BEGIN

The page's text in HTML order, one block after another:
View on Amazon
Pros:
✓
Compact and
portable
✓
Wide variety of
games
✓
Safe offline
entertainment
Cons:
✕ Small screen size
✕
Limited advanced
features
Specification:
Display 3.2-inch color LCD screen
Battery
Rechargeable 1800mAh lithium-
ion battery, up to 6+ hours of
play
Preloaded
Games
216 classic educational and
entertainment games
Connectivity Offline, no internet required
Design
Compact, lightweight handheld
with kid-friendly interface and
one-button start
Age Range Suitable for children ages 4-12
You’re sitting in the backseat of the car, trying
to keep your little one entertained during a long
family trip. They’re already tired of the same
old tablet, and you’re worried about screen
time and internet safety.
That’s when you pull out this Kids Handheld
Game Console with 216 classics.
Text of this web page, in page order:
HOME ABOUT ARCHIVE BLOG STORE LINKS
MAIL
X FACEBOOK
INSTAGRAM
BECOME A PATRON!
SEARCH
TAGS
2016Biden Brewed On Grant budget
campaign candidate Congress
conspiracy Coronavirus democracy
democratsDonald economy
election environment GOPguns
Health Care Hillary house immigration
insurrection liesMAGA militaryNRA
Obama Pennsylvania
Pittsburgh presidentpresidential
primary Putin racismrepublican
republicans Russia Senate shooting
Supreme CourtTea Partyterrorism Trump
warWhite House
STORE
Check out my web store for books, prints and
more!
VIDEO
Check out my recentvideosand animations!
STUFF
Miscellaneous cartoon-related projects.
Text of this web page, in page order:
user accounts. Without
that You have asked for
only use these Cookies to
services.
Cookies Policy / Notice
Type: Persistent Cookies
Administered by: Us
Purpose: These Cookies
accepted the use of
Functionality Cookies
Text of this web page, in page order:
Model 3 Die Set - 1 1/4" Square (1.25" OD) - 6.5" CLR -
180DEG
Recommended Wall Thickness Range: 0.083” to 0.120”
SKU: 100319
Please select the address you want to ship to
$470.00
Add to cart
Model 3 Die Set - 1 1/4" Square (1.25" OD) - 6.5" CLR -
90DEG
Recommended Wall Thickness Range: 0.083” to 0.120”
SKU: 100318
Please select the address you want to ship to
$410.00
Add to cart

END

▶ [WHAT TO PRODUCE] Each entry in the data should be restated exactly as it was written.

▶ [REPLY]
The page's text in HTML order, one block after another:
View on Amazon
Pros:
✓
Compact and
portable
✓
Wide variety of
games
✓
Safe offline
entertainment
Cons:
✕ Small screen size
✕
Limited advanced
features
Specification:
Display 3.2-inch color LCD screen
Battery
Rechargeable 1800mAh lithium-
ion battery, up to 6+ hours of
play
Preloaded
Games
216 classic educational and
entertainment games
Connectivity Offline, no internet required
Design
Compact, lightweight handheld
with kid-friendly interface and
one-button start
Age Range Suitable for children ages 4-12
You’re sitting in the backseat of the car, trying
to keep your little one entertained during a long
family trip. They’re already tired of the same
old tablet, and you’re worried about screen
time and internet safety.
That’s when you pull out this Kids Handheld
Game Console with 216 classics.
Text of this web page, in page order:
HOME ABOUT ARCHIVE BLOG STORE LINKS
MAIL
X FACEBOOK
INSTAGRAM
BECOME A PATRON!
SEARCH
TAGS
2016Biden Brewed On Grant budget
campaign candidate Congress
conspiracy Coronavirus democracy
democratsDonald economy
election environment GOPguns
Health Care Hillary house immigration
insurrection liesMAGA militaryNRA
Obama Pennsylvania
Pittsburgh presidentpresidential
primary Putin racismrepublican
republicans Russia Senate shooting
Supreme CourtTea Partyterrorism Trump
warWhite House
STORE
Check out my web store for books, prints and
more!
VIDEO
Check out my recentvideosand animations!
STUFF
Miscellaneous cartoon-related projects.
Text of this web page, in page order:
user accounts. Without
that You have asked for
only use these Cookies to
services.
Cookies Policy / Notice
Type: Persistent Cookies
Administered by: Us
Purpose: These Cookies
accepted the use of
Functionality Cookies
Text of this web page, in page order:
Model 3 Die Set - 1 1/4" Square (1.25" OD) - 6.5" CLR -
180DEG
Recommended Wall Thickness Range: 0.083” to 0.120”
SKU: 100319
Please select the address you want to ship to
$470.00
Add to cart
Model 3 Die Set - 1 1/4" Square (1.25" OD) - 6.5" CLR -
90DEG
Recommended Wall Thickness Range: 0.083” to 0.120”
SKU: 100318
Please select the address you want to ship to
$410.00
Add to cart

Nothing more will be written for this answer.